#### DATA FOR REVIEW

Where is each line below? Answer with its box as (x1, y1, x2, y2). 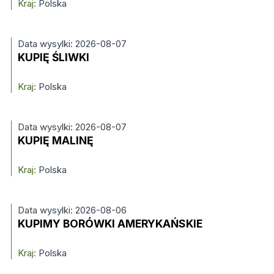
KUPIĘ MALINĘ (17, 134, 94, 147)
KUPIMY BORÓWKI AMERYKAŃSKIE (17, 217, 202, 230)
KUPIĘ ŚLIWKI (17, 51, 89, 64)
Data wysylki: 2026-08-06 (17, 204, 127, 216)
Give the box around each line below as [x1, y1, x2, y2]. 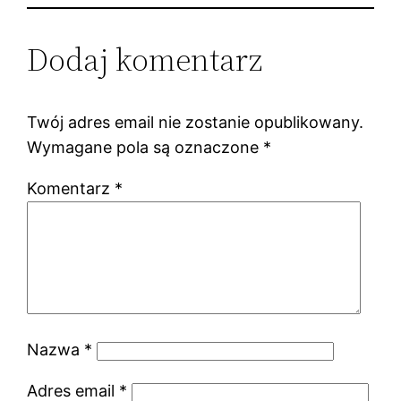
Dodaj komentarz [27, 37, 263, 81]
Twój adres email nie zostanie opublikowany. [27, 112, 364, 132]
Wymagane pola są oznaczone [27, 137, 264, 157]

########

Copy every entry exactly; drop the pictures.

Where is each line below? Answer with its box as (x1, y1, x2, y2). 
KUPIĘ MALINĘ (17, 134, 94, 147)
KUPIMY BORÓWKI AMERYKAŃSKIE (17, 217, 202, 230)
KUPIĘ ŚLIWKI (17, 51, 89, 64)
Data wysylki: 2026-08-06 (17, 204, 127, 216)
Give the box around each line below as [x1, y1, x2, y2]. 
Dodaj komentarz [27, 37, 263, 81]
Twój adres email nie zostanie opublikowany. [27, 112, 364, 132]
Wymagane pola są oznaczone [27, 137, 264, 157]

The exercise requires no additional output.